**MATERIAL FOR THIS EXERCISE**
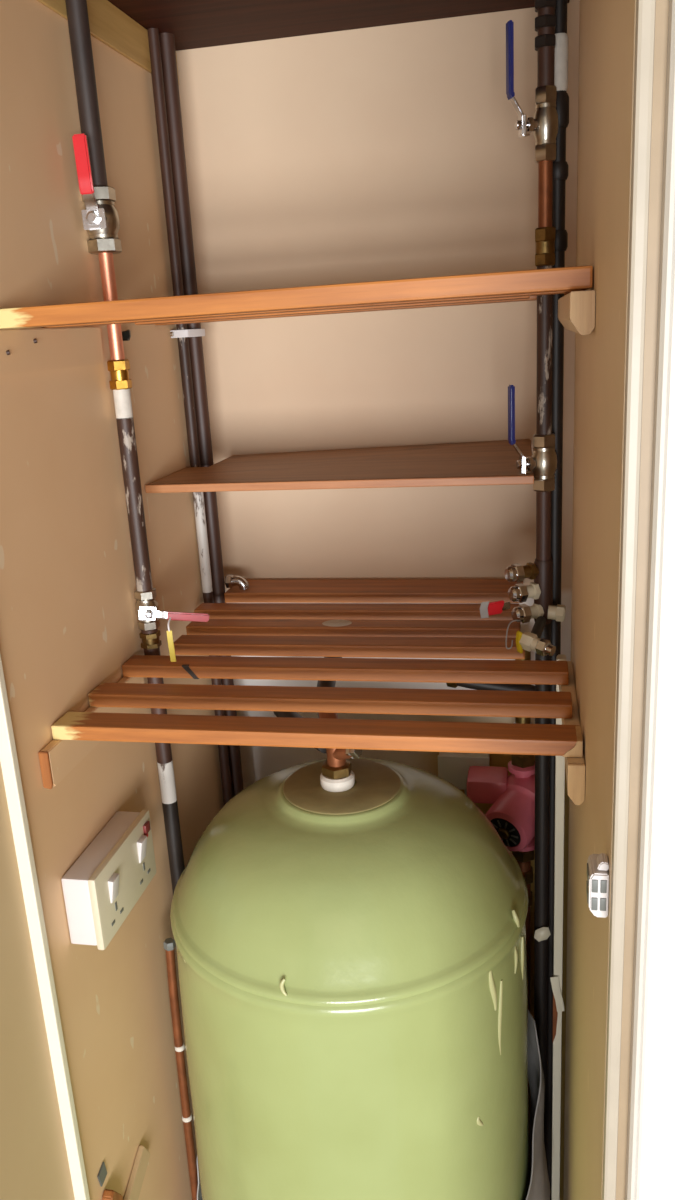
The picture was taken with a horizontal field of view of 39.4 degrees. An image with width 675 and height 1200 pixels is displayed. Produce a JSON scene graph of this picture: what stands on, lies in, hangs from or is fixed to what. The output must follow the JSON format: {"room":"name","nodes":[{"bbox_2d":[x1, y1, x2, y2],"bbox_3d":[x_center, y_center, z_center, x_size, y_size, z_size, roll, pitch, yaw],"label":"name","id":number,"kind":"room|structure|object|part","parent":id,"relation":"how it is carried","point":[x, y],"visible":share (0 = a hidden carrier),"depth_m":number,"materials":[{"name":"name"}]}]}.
{"room":"airing cupboard","nodes":[
{"label":"airing cupboard","id":0,"kind":"room"},
{"bbox_2d":[0,0,223,1199],"bbox_3d":[-0.254,0.133,1.213,0.030,2.300,0.644,0,16,11],"label":"wall","id":1,"kind":"structure","parent":0,"point":[69,619],"depth_m":1.05,"materials":[{"name":"beige paint"}]},
{"bbox_2d":[0,654,89,1199],"bbox_3d":[-0.303,0.225,0.903,0.016,2.300,0.009,0,16,11],"label":"trim","id":2,"kind":"structure","parent":1,"relation":"attached to","point":[10,769],"depth_m":0.93,"materials":[{"name":"white wood"}]},
{"bbox_2d":[0,327,103,374],"bbox_3d":[-0.292,-0.245,0.921,0.011,0.040,0.281,0,16,11],"label":"batten","id":3,"kind":"object","parent":1,"relation":"attached to","point":[36,349],"visible":1,"depth_m":0.93,"materials":[{"name":"brown paint"}]},
{"bbox_2d":[38,677,144,788],"bbox_3d":[-0.266,0.135,1.050,0.010,0.040,0.245,0,16,11],"label":"batten","id":4,"kind":"object","parent":1,"relation":"attached to","point":[58,758],"visible":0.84,"depth_m":0.96,"materials":[{"name":"beige wood"}]},
{"bbox_2d":[88,683,571,718],"bbox_3d":[-0.017,0.106,1.000,0.516,0.016,0.036,0,16,11],"label":"shelf board","id":5,"kind":"object","parent":4,"relation":"on","point":[446,702],"visible":1,"depth_m":0.99,"materials":[{"name":"brown wood"}]},
{"bbox_2d":[97,1162,106,1186],"bbox_3d":[-0.267,0.652,1.070,0.002,0.023,0.020,0,16,11],"label":"wall plate","id":6,"kind":"object","parent":1,"relation":"attached to","point":[102,1173],"visible":1,"depth_m":1.07,"materials":[{"name":"grey plastic"}]},
{"bbox_2d":[37,0,178,83],"bbox_3d":[-0.281,-0.633,0.991,0.004,0.048,0.634,0,16,11],"label":"batten","id":7,"kind":"object","parent":1,"relation":"attached to","point":[108,24],"visible":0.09,"depth_m":1.10,"materials":[{"name":"brown wood"}]},
{"bbox_2d":[108,0,569,50],"bbox_3d":[-0.024,-0.672,0.949,0.524,0.020,0.595,0,16,11],"label":"shelf board","id":8,"kind":"object","parent":7,"relation":"on","point":[194,24],"visible":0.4,"depth_m":1.17,"materials":[{"name":"brown wood"}]},
{"bbox_2d":[62,809,155,949],"bbox_3d":[-0.248,0.306,1.049,0.046,0.085,0.149,0,16,11],"label":"socket","id":9,"kind":"object","parent":1,"relation":"attached to","point":[104,884],"visible":1,"depth_m":1.01,"materials":[{"name":"white plastic"}]},
{"bbox_2d":[108,873,118,902],"bbox_3d":[-0.239,0.307,1.005,0.011,0.027,0.017,0,16,11],"label":"rocker switch","id":10,"kind":"object","parent":9,"relation":"attached to","point":[113,878],"depth_m":1.00,"materials":[{"name":"white plastic"}]},
{"bbox_2d":[137,835,146,862],"bbox_3d":[-0.224,0.285,1.078,0.011,0.027,0.017,0,16,11],"label":"rocker switch","id":11,"kind":"object","parent":9,"relation":"attached to","point":[141,839],"depth_m":1.07,"materials":[{"name":"white plastic"}]},
{"bbox_2d":[122,330,130,340],"bbox_3d":[-0.249,-0.308,1.099,0.017,0.012,0.036,-8,17,-14],"label":"clip","id":12,"kind":"object","parent":1,"relation":"attached to","point":[126,335],"visible":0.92,"depth_m":1.09,"materials":[{"name":"black plastic"}]},
{"bbox_2d":[123,1145,149,1199],"bbox_3d":[-0.247,0.714,1.154,0.007,0.060,0.084,0,16,11],"label":"painted offcut","id":13,"kind":"object","parent":1,"relation":"attached to","point":[135,1182],"visible":1,"depth_m":1.15,"materials":[{"name":"beige wood"}]},
{"bbox_2d":[170,329,204,337],"bbox_3d":[-0.204,-0.368,1.300,0.031,0.010,0.072,0,16,11],"label":"saddle","id":14,"kind":"object","parent":1,"relation":"attached to","point":[189,332],"visible":0.97,"depth_m":1.28,"materials":[{"name":"white plastic"}]},
{"bbox_2d":[135,296,529,324],"bbox_3d":[-0.011,-0.331,1.055,0.444,0.020,0.046,0,16,11],"label":"shelf board","id":15,"kind":"object","parent":1,"relation":"attached to","point":[522,297],"visible":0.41,"depth_m":1.04,"materials":[{"name":"brown wood"}]},
{"bbox_2d":[174,635,524,658],"bbox_3d":[0.009,0.057,1.162,0.436,0.016,0.037,0,16,11],"label":"board","id":16,"kind":"object","parent":1,"relation":"attached to","point":[228,645],"visible":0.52,"depth_m":1.15,"materials":[{"name":"brown wood"}]},
{"bbox_2d":[186,619,520,637],"bbox_3d":[0.016,0.037,1.228,0.437,0.016,0.036,0,16,11],"label":"shelf board","id":17,"kind":"object","parent":1,"relation":"attached to","point":[262,627],"visible":0.73,"depth_m":1.22,"materials":[{"name":"brown wood"}]},
{"bbox_2d":[194,603,518,619],"bbox_3d":[0.022,0.016,1.301,0.450,0.016,0.036,0,16,11],"label":"board","id":18,"kind":"object","parent":1,"relation":"attached to","point":[360,611],"visible":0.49,"depth_m":1.29,"materials":[{"name":"brown wood"}]},
{"bbox_2d":[155,293,567,324],"bbox_3d":[0.024,-0.371,1.185,0.523,0.020,0.046,0,16,11],"label":"shelf board","id":19,"kind":"object","parent":1,"relation":"attached to","point":[531,298],"visible":0.21,"depth_m":1.17,"materials":[{"name":"brown wood"}]},
{"bbox_2d":[176,0,579,1199],"bbox_3d":[0.090,0.036,1.478,0.600,2.300,0.040,0,16,11],"label":"wall","id":20,"kind":"structure","parent":0,"point":[395,151],"depth_m":1.32,"materials":[{"name":"beige paint"}]},
{"bbox_2d":[145,439,533,492],"bbox_3d":[0.018,-0.182,1.263,0.480,0.020,0.266,0,16,11],"label":"wooden shelf","id":21,"kind":"object","parent":20,"relation":"attached to","point":[485,462],"visible":0.98,"depth_m":1.20,"materials":[{"name":"brown wood"}]},
{"bbox_2d":[224,579,522,602],"bbox_3d":[0.052,-0.014,1.398,0.436,0.016,0.077,0,16,11],"label":"shelf board","id":22,"kind":"object","parent":20,"relation":"attached to","point":[345,590],"visible":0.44,"depth_m":1.38,"materials":[{"name":"brown wood"}]},
{"bbox_2d":[225,575,248,589],"bbox_3d":[-0.150,-0.026,1.419,0.035,0.022,0.021,0,16,11],"label":"pipe elbow","id":23,"kind":"object","parent":22,"relation":"on","point":[230,580],"visible":1,"depth_m":1.41,"materials":[{"name":"silver metal"}]},
{"bbox_2d":[438,752,489,789],"bbox_3d":[0.200,0.267,1.486,0.080,0.057,0.033,0,16,11],"label":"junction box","id":24,"kind":"object","parent":20,"relation":"attached to","point":[453,767],"visible":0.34,"depth_m":1.47,"materials":[{"name":"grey plastic"}]},
{"bbox_2d":[563,0,636,1199],"bbox_3d":[0.278,0.161,1.009,0.045,2.300,0.841,0,16,11],"label":"wall","id":25,"kind":"structure","parent":0,"point":[607,28],"depth_m":0.72,"materials":[{"name":"beige paint"}]},
{"bbox_2d":[559,661,584,804],"bbox_3d":[0.240,0.128,0.974,0.015,0.040,0.271,0,16,11],"label":"batten","id":26,"kind":"object","parent":25,"relation":"attached to","point":[575,766],"visible":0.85,"depth_m":0.85,"materials":[{"name":"beige wood"}]},
{"bbox_2d":[51,712,582,756],"bbox_3d":[-0.031,0.129,0.921,0.521,0.016,0.038,0,16,11],"label":"shelf board","id":27,"kind":"object","parent":26,"relation":"on","point":[398,735],"visible":1,"depth_m":0.91,"materials":[{"name":"brown wood"}]},
{"bbox_2d":[122,655,568,684],"bbox_3d":[0.000,0.080,1.086,0.516,0.016,0.038,0,16,11],"label":"shelf board","id":28,"kind":"object","parent":26,"relation":"on","point":[195,667],"visible":1,"depth_m":1.07,"materials":[{"name":"brown wood"}]},
{"bbox_2d":[558,290,594,334],"bbox_3d":[0.218,-0.265,0.873,0.018,0.032,0.325,0,16,11],"label":"bearer","id":29,"kind":"object","parent":25,"relation":"attached to","point":[576,309],"visible":1,"depth_m":0.72,"materials":[{"name":"beige wood"}]},
{"bbox_2d":[0,265,592,328],"bbox_3d":[-0.053,-0.257,0.809,0.523,0.020,0.046,0,16,11],"label":"shelf board","id":30,"kind":"object","parent":29,"relation":"on","point":[577,277],"visible":1,"depth_m":0.78,"materials":[{"name":"brown wood"}]},
{"bbox_2d":[42,290,584,327],"bbox_3d":[-0.034,-0.286,0.903,0.523,0.020,0.046,0,16,11],"label":"shelf board","id":31,"kind":"object","parent":29,"relation":"on","point":[560,292],"visible":0.24,"depth_m":0.89,"materials":[{"name":"brown wood"}]},
{"bbox_2d":[586,853,608,917],"bbox_3d":[0.168,0.182,0.609,0.012,0.039,0.026,0,16,11],"label":"door catch","id":32,"kind":"object","parent":25,"relation":"in","point":[597,883],"depth_m":0.60,"materials":[{"name":"white plastic"}]},
{"bbox_2d":[602,0,655,1199],"bbox_3d":[0.180,0.281,0.613,0.008,2.300,0.009,0,16,11],"label":"trim","id":33,"kind":"structure","parent":25,"relation":"attached to","point":[645,9],"depth_m":0.52,"materials":[{"name":"paint"}]},
{"bbox_2d":[640,378,674,1199],"bbox_3d":[0.752,0.203,0.500,1.125,2.450,0.048,0,16,11],"label":"wall","id":34,"kind":"structure","parent":0,"point":[657,1180],"depth_m":0.59,"materials":[{"name":"white paint"}]},
{"bbox_2d":[616,0,668,1199],"bbox_3d":[0.188,0.281,0.614,0.006,2.300,0.003,0,16,11],"label":"trim","id":35,"kind":"structure","parent":34,"relation":"attached to","point":[662,6],"depth_m":0.52,"materials":[{"name":"paint"}]},
{"bbox_2d":[625,0,674,1199],"bbox_3d":[0.195,0.282,0.609,0.010,2.300,0.011,0,16,11],"label":"trim","id":36,"kind":"structure","parent":34,"relation":"attached to","point":[665,345],"depth_m":0.53,"materials":[{"name":"paint"}]},
{"bbox_3d":[0.075,1.277,1.408,0.600,0.040,0.881,0,16,11],"label":"floor","id":37,"kind":"structure","parent":0,"visible":0},
{"bbox_2d":[102,1189,122,1199],"bbox_3d":[-0.241,0.993,1.170,0.012,0.671,0.030,0,16,11],"label":"pipe","id":38,"kind":"object","parent":37,"relation":"on","point":[108,1194],"visible":1,"depth_m":1.07,"materials":[{"name":"orange metal"}]},
{"bbox_2d":[65,0,184,894],"bbox_3d":[-0.219,0.271,1.232,0.026,2.019,0.022,-8,17,-17],"label":"riser pipe","id":39,"kind":"object","parent":37,"relation":"on","point":[77,11],"visible":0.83,"depth_m":1.08,"materials":[{"name":"metal"}]},
{"bbox_2d":[72,134,121,254],"bbox_3d":[-0.262,-0.435,1.017,0.039,0.114,0.061,0,16,11],"label":"valve","id":40,"kind":"object","parent":39,"relation":"attached to","point":[100,217],"visible":1,"depth_m":1.01,"materials":[{"name":"silver metal"}]},
{"bbox_3d":[-0.263,-0.438,0.993,0.013,0.086,0.014,0,16,11],"label":"lever","id":41,"kind":"part","parent":40,"relation":"part of","materials":[{"name":"silver metal"}]},
{"bbox_3d":[-0.260,-0.408,1.012,0.025,0.022,0.024,0,16,11],"label":"stem","id":42,"kind":"part","parent":40,"relation":"part of","materials":[{"name":"silver metal"}]},
{"bbox_2d":[134,588,208,630],"bbox_3d":[-0.203,0.013,1.145,0.093,0.050,0.041,0,16,11],"label":"valve","id":43,"kind":"object","parent":39,"relation":"attached to","point":[148,613],"visible":0.99,"depth_m":1.14,"materials":[{"name":"silver metal"}]},
{"bbox_3d":[-0.230,0.016,1.140,0.022,0.020,0.020,-7,17,-14],"label":"stem","id":44,"kind":"part","parent":43,"relation":"part of","materials":[{"name":"silver metal"}]},
{"bbox_3d":[-0.199,0.019,1.140,0.079,0.021,0.006,-5,16,-5],"label":"lever","id":45,"kind":"part","parent":43,"relation":"part of","materials":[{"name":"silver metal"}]},
{"bbox_2d":[166,617,175,661],"bbox_3d":[-0.195,0.047,1.111,0.008,0.051,0.015,0,16,11],"label":"tag","id":46,"kind":"object","parent":43,"relation":"hanging from","point":[169,632],"visible":1,"depth_m":1.11,"materials":[{"name":"yellow plastic"}]},
{"bbox_2d":[147,28,232,804],"bbox_3d":[-0.178,0.227,1.462,0.015,1.972,0.015,0,16,11],"label":"pipe","id":47,"kind":"object","parent":37,"relation":"on","point":[153,33],"visible":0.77,"depth_m":1.29,"materials":[{"name":"black metal"}]},
{"bbox_2d":[159,33,243,796],"bbox_3d":[-0.166,0.219,1.486,0.022,1.972,0.022,0,16,11],"label":"pipe","id":48,"kind":"object","parent":37,"relation":"on","point":[167,42],"visible":0.41,"depth_m":1.31,"materials":[{"name":"black metal"}]},
{"bbox_2d":[170,757,528,1199],"bbox_3d":[0.035,0.735,1.278,0.442,1.076,0.442,3,17,22],"label":"cylinder","id":49,"kind":"object","parent":37,"relation":"on","point":[352,963],"visible":1,"depth_m":1.02,"materials":[{"name":"green metal"}]},
{"bbox_2d":[163,938,197,1199],"bbox_3d":[-0.194,0.823,1.309,0.019,0.816,0.015,0,16,11],"label":"copper pipe","id":50,"kind":"object","parent":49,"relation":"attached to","point":[169,943],"visible":0.99,"depth_m":1.24,"materials":[{"name":"brown metal"}]},
{"bbox_2d":[197,1157,201,1199],"bbox_3d":[-0.153,0.892,1.317,0.068,0.375,0.314,-4,16,-1],"label":"plastic sheet","id":51,"kind":"object","parent":49,"relation":"attached to","point":[199,1194],"visible":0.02,"depth_m":1.29,"materials":[{"name":"grey plastic"}]},
{"bbox_2d":[317,657,361,791],"bbox_3d":[0.004,0.123,1.282,0.055,0.100,0.407,-3,16,2],"label":"pipe","id":52,"kind":"object","parent":49,"relation":"attached to","point":[337,775],"visible":0.41,"depth_m":1.11,"materials":[{"name":"gold metal"}]},
{"bbox_2d":[345,749,361,758],"bbox_3d":[0.019,0.175,1.095,0.018,0.019,0.019,7,19,31],"label":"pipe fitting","id":53,"kind":"object","parent":52,"relation":"attached to","point":[349,753],"depth_m":1.09,"materials":[{"name":"silver metal"}]},
{"bbox_2d":[526,1010,549,1199],"bbox_3d":[0.217,0.810,1.193,0.072,0.460,0.322,7,19,31],"label":"plastic sheet","id":54,"kind":"object","parent":49,"relation":"attached to","point":[539,1188],"visible":0.98,"depth_m":1.22,"materials":[{"name":"grey plastic"}]},
{"bbox_3d":[-0.084,0.140,1.346,0.042,0.038,0.056,0,16,11],"label":"brass union","id":55,"kind":"object","parent":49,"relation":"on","visible":0},
{"bbox_2d":[273,711,325,752],"bbox_3d":[-0.045,0.167,1.248,0.027,0.050,0.199,-9,17,-19],"label":"horizontal pipe","id":56,"kind":"object","parent":55,"relation":"attached to","point":[277,713],"visible":0.16,"depth_m":1.28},
{"bbox_2d":[517,861,532,1185],"bbox_3d":[0.294,0.790,1.506,0.030,0.814,0.108,1,17,15],"label":"pipe","id":57,"kind":"object","parent":37,"relation":"on","point":[526,868],"visible":0.24,"depth_m":1.45,"materials":[{"name":"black metal"}]},
{"bbox_2d":[466,754,534,862],"bbox_3d":[0.257,0.311,1.385,0.135,0.175,0.121,0,16,11],"label":"pump","id":58,"kind":"object","parent":57,"relation":"on","point":[512,797],"visible":0.78,"depth_m":1.37,"materials":[{"name":"red paint"}]},
{"bbox_3d":[0.240,0.330,1.348,0.050,0.050,0.017,9,20,36],"label":"plate","id":59,"kind":"part","parent":58,"relation":"part of","materials":[{"name":"black plastic"}]},
{"bbox_2d":[514,650,532,723],"bbox_3d":[0.265,0.142,1.347,0.034,0.170,0.050,0,16,11],"label":"pipe","id":60,"kind":"object","parent":58,"relation":"on","point":[521,720],"visible":0.16,"depth_m":1.35,"materials":[{"name":"gold metal"}]},
{"bbox_2d":[534,0,555,1161],"bbox_3d":[0.268,0.267,1.235,0.022,1.972,0.025,0,16,11],"label":"riser pipe","id":61,"kind":"object","parent":37,"relation":"on","point":[545,23],"visible":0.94,"depth_m":1.12,"materials":[{"name":"black metal"}]},
{"bbox_2d":[488,559,565,623],"bbox_3d":[0.228,-0.008,1.148,0.100,0.080,0.037,-3,16,2],"label":"valves","id":62,"kind":"object","parent":61,"relation":"attached to","point":[540,590],"visible":0.98,"depth_m":1.14,"materials":[{"name":"silver metal"}]},
{"bbox_2d":[480,601,488,617],"bbox_3d":[0.177,0.012,1.137,0.012,0.022,0.003,5,18,27],"label":"tag","id":63,"kind":"object","parent":62,"relation":"attached to","point":[484,605],"visible":1,"depth_m":1.14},
{"bbox_3d":[0.201,0.008,1.140,0.019,0.010,0.004,-9,17,-19],"label":"lever","id":64,"kind":"part","parent":62,"relation":"part of","materials":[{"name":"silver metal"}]},
{"bbox_2d":[516,616,555,655],"bbox_3d":[0.231,0.039,1.102,0.045,0.025,0.104,0,16,11],"label":"valve","id":65,"kind":"object","parent":62,"relation":"attached to","point":[528,641],"visible":1,"depth_m":1.07,"materials":[{"name":"beige metal"}]},
{"bbox_2d":[505,620,520,648],"bbox_3d":[0.206,0.039,1.110,0.010,0.027,0.038,5,18,26],"label":"cable tie","id":66,"kind":"object","parent":65,"relation":"attached to","point":[512,620],"visible":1,"depth_m":1.10,"materials":[{"name":"grey plastic"}]},
{"bbox_3d":[0.208,0.048,1.077,0.006,0.025,0.011,-8,17,-16],"label":"handle","id":67,"kind":"part","parent":65,"relation":"part of","materials":[{"name":"yellow plastic"}]},
{"bbox_2d":[506,20,557,162],"bbox_3d":[0.206,-0.537,1.000,0.057,0.134,0.027,-4,16,-3],"label":"valve","id":68,"kind":"object","parent":61,"relation":"attached to","point":[544,124],"visible":1,"depth_m":1.00,"materials":[{"name":"silver metal"}]},
{"bbox_3d":[0.187,-0.545,0.991,0.016,0.104,0.009,-7,17,-13],"label":"lever","id":69,"kind":"part","parent":68,"relation":"part of","materials":[{"name":"silver metal"}]},
{"bbox_3d":[0.203,-0.505,1.006,0.026,0.021,0.017,-7,17,-13],"label":"stem","id":70,"kind":"part","parent":68,"relation":"part of","materials":[{"name":"silver metal"}]},
{"bbox_2d":[508,385,556,491],"bbox_3d":[0.227,-0.190,1.102,0.059,0.125,0.030,-3,16,0],"label":"valve","id":71,"kind":"object","parent":61,"relation":"attached to","point":[542,462],"visible":0.98,"depth_m":1.10,"materials":[{"name":"silver metal"}]},
{"bbox_3d":[0.207,-0.195,1.092,0.016,0.098,0.009,-7,17,-13],"label":"lever","id":72,"kind":"part","parent":71,"relation":"part of","materials":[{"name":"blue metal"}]},
{"bbox_3d":[0.222,-0.158,1.106,0.025,0.021,0.018,-7,17,-13],"label":"stem","id":73,"kind":"part","parent":71,"relation":"part of","materials":[{"name":"silver metal"}]},
{"bbox_2d":[534,927,550,941],"bbox_3d":[0.277,0.452,1.274,0.022,0.023,0.008,0,16,11],"label":"flake","id":74,"kind":"object","parent":61,"relation":"attached to","point":[541,934],"visible":1,"depth_m":1.27,"materials":[{"name":"beige plastic"}]},
{"bbox_2d":[547,0,568,1199],"bbox_3d":[0.286,0.260,1.254,0.023,1.972,0.023,0,16,11],"label":"riser pipe","id":75,"kind":"object","parent":37,"relation":"on","point":[560,166],"visible":0.59,"depth_m":1.11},
{"bbox_2d":[446,683,534,690],"bbox_3d":[0.224,0.117,1.273,0.155,0.038,0.028,3,17,22],"label":"horizontal pipe","id":76,"kind":"object","parent":75,"relation":"attached to","point":[477,686],"visible":0.29,"depth_m":1.27,"materials":[{"name":"black metal"}]},
{"bbox_2d":[550,654,565,1199],"bbox_3d":[0.301,0.646,1.298,0.019,1.204,0.024,0,16,11],"label":"pipe","id":77,"kind":"object","parent":37,"relation":"on","point":[556,980],"visible":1,"depth_m":1.24,"materials":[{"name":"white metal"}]},
{"bbox_3d":[-0.842,0.310,0.450,0.770,2.450,0.050,0,16,11],"label":"wall","id":78,"kind":"structure","parent":0,"visible":0},
{"bbox_2d":[0,762,74,1199],"bbox_3d":[-0.388,0.308,0.635,0.048,2.300,0.572,0,16,11],"label":"door","id":79,"kind":"structure","parent":78,"relation":"attached to","point":[34,1164],"depth_m":0.91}
]}

**TRY IT**
Working from the entries above, filter out every line that lacks "yellow" and copy what remains.

**WRITTEN SOLUTION**
{"bbox_2d":[166,617,175,661],"bbox_3d":[-0.195,0.047,1.111,0.008,0.051,0.015,0,16,11],"label":"tag","id":46,"kind":"object","parent":43,"relation":"hanging from","point":[169,632],"visible":1,"depth_m":1.11,"materials":[{"name":"yellow plastic"}]},
{"bbox_3d":[0.208,0.048,1.077,0.006,0.025,0.011,-8,17,-16],"label":"handle","id":67,"kind":"part","parent":65,"relation":"part of","materials":[{"name":"yellow plastic"}]},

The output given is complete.